What a senior developer should know is what goes and doesn’t go into the state, when we have social media posts that need to be kept in the state for backwards and forwards navigation and like and comment, we do need to keep them in a global state, when we have a blog post that doesn’t have any interaction we should use server side rendering and not store it in the state. We should also not store the value of an input and update it on every character entered.

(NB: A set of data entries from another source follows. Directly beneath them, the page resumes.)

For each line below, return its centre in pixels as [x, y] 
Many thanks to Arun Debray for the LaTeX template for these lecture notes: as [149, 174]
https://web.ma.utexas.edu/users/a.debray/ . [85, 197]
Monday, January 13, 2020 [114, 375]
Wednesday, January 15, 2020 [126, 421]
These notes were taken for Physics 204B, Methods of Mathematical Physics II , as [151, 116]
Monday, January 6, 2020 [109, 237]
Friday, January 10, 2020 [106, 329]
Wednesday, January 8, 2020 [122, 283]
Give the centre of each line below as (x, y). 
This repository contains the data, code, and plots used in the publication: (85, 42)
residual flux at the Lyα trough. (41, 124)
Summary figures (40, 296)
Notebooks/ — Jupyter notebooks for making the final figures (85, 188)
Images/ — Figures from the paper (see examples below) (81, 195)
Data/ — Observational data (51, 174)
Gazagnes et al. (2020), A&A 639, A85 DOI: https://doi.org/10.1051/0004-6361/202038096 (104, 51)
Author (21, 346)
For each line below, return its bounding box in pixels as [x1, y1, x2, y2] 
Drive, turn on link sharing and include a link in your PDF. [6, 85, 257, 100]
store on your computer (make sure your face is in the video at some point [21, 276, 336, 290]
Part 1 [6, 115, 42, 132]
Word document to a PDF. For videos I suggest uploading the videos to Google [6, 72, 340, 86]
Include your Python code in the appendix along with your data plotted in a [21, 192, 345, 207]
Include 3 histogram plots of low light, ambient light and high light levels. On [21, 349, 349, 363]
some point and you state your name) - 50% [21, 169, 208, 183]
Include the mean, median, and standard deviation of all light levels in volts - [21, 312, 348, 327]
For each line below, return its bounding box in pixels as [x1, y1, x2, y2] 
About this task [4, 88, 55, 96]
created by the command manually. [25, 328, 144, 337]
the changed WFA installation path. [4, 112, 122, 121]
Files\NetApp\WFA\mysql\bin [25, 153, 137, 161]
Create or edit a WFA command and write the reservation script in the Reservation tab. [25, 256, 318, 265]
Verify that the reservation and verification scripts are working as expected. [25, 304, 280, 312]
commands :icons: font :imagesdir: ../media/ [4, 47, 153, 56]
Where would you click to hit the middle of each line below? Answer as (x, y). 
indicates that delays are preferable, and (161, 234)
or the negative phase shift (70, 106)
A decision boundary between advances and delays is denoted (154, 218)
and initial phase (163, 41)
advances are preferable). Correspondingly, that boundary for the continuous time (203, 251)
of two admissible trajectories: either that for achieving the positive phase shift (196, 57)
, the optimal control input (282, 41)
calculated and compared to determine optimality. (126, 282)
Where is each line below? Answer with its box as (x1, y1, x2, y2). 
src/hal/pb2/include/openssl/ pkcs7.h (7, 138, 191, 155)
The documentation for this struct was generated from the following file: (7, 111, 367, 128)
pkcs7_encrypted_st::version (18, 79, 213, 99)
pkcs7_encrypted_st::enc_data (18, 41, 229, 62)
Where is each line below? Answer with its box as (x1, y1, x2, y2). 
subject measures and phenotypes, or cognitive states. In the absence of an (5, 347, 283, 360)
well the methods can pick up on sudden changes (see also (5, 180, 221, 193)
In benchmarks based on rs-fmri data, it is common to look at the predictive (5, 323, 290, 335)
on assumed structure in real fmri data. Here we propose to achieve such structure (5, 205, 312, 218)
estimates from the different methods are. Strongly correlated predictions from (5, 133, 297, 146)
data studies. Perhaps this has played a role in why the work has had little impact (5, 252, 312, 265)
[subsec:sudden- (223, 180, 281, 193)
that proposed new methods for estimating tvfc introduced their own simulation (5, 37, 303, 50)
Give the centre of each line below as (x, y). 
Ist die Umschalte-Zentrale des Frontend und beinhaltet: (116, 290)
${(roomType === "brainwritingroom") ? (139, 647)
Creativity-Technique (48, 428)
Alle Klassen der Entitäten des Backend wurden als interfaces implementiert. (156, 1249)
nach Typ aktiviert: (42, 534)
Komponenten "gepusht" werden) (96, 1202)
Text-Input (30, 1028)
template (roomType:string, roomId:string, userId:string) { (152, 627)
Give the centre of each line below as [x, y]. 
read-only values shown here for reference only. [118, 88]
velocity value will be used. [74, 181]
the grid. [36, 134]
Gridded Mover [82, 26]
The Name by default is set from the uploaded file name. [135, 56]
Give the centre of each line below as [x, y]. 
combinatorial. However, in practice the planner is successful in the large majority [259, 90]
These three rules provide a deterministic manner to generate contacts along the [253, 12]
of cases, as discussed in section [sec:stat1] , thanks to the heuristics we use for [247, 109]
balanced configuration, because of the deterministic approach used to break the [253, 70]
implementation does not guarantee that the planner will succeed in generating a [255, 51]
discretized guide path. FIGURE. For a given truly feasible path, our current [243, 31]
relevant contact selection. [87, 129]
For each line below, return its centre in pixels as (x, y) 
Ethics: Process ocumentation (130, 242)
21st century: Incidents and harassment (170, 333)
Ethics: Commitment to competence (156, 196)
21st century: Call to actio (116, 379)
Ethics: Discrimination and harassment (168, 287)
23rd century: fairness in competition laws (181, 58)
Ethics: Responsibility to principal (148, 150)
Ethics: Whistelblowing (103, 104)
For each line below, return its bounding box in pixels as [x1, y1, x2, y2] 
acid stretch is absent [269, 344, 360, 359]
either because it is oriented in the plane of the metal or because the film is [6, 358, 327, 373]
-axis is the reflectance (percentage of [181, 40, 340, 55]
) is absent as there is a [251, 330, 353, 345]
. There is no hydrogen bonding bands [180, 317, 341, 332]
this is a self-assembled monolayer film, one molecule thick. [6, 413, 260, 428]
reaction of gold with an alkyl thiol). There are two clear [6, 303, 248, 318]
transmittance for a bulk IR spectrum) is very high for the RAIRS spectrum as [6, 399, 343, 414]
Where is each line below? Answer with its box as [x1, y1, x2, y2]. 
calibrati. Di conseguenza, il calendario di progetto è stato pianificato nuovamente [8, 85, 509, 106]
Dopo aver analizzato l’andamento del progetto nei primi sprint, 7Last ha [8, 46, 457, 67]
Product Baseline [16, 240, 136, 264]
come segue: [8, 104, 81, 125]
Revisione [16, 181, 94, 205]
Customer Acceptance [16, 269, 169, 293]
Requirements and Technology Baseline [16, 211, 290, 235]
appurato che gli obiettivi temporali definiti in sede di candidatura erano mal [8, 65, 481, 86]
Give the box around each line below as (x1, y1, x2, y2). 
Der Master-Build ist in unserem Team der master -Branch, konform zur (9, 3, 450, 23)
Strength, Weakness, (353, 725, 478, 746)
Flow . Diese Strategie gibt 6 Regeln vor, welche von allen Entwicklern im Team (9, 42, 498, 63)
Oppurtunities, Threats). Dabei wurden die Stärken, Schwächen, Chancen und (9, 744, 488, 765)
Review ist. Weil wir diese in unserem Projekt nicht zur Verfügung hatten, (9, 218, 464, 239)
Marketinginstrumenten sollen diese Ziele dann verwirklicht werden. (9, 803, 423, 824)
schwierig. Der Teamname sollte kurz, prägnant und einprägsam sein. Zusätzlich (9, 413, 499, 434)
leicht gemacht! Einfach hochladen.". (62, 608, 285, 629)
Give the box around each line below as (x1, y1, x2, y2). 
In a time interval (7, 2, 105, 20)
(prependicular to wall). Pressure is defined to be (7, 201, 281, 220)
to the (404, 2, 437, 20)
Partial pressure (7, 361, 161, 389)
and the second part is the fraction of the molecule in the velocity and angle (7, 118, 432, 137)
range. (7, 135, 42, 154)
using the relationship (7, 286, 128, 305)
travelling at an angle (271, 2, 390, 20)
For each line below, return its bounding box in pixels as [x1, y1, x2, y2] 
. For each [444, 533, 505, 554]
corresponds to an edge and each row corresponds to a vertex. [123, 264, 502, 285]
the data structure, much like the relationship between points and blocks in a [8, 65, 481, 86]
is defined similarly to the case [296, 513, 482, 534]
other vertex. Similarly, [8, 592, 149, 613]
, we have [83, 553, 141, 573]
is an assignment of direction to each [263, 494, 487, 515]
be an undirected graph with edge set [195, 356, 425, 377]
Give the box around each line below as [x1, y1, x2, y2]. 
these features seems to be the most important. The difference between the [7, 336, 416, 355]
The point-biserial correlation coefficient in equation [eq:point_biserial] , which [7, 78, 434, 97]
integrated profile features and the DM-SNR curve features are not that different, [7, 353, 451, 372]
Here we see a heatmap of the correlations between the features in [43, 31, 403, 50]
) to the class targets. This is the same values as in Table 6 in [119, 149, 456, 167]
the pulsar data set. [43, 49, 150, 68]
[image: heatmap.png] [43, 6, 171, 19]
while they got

Another good practice is to put cross-cutting Redux middleware and listeners in a central store/ (or shared/store/) layer, and keep feature folders focused on slices, selectors, and UI, not one-off side effects scattered across components.

Different examples

E-commerce:

  • Features: cart, checkout, catalog, product, account, search, admin.
  • State: we will have a global state for the cart and different UI toggles, then we don’t need to keep the catalog in a state if we’re using server side rendering, and store in the cache a catalog list and product details.
  • And the last special point is the payment flow, isolate it from the rest of the website for security.
  • Testing is important to do on price calculations, coupon discounts and cart object manipulation, making sure that we always send to the checkout flow what we need to send.

Blog:

  • Features: article list, article, user account, search articles, search users. It’s a good idea to use a CMS for article creation and store on server side cache the content of each article
  • We don’t need a global state for a simple blog site. Just SSR of the articles.
  • We should serve the images in a dynamic way, several sizes for mobile and desktop and possibly a low resolution one to render before the main article one if the connection is slow. We must preload the main article images from the most clicked articles if we’re in the article list page so the users don’t wait for it to load when you access the articles. It’s very important that we have good scores on SEO and performance so preventing huge amounts of javascript to be loaded at the beginning if they’re not necessary for a first time rendering is a good idea at this point. If we’re accessing the main article list we don’t need the react code to display a user popup, dropdown menu, side drawer to see the list, we can defer these js modules for when the site has finished loading.

Social media

  • Features: feed, post, profile, messaging, notifications, media-upload, search.
  • State: we need a snappy state for the post feed for forwards and backwards navigation and reconciliation techniques for when the feed has changed, rendering techniques for when we’re scrolling up and down (not display posts but a placeholder skeleton div on posts outside the viewport) and middleware to normalise entities (post, user, comments…) so what we receive from the backend can be manipulated in the front-end in a different shape.

I hope you’ve liked this article and let’s see each other again on the nets.